TLR4 is a molecule with dual roles in the HPV-infected patients, from induction of anti-HPV immune responses to progression of cancers in the infected patients. The most important unsolved question is “When does TLR4 play a protective role against HPV and when does it induce the related cancers?” Although the investigations are not able to describe the question, authors of this review article proposed some mechanisms, which need to be explored by further studies. The plausible mechanisms may be as follows:

The genetic variations in the TLR4 and its related molecules may be considered as important risk factors for alteration in the expression and functions of TLR4-related pathways. To support this hypothesis, association of the G allele of rs7873784 within TLR4 gene with increased risk of HPV-related cervical cancer have been documented by Jin et al. (26).

Finally, although the roles played by TLR4 are bolded in this review article, it is worthy to note that it is not the complete story and various molecules and intracellular pathways can affect the HPV-infected cells that are recognized as tumor cells. There is one investigation that reported no differences between HPV-related oral squamous cell carcinoma, cutaneous squamous cell carcinoma, and healthy controls regarding TLR4 expression (44). The study reported that TLR5 was upregulated in the HPV-related oral squamous cell carcinoma when compared to cutaneous squamous cell carcinoma (44).

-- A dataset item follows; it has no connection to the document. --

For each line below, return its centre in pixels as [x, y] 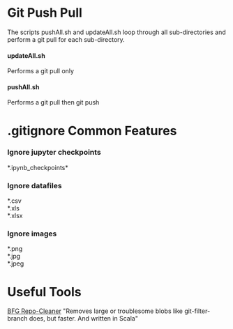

Additionally, other investigations also confirmed the roles played by other TLRs, such as TLR7, TLR8, and TLR9, in the pathogenesis of HPV (22,54). Due to the fact that the molecules recognize different ligands and develop various intracellular signaling, it appears that the roles of TLR4 in the HPV infection and its related complications need to be explored in the context of other TLR4, even other intracellular sensors, which are associated with different intracellular signaling.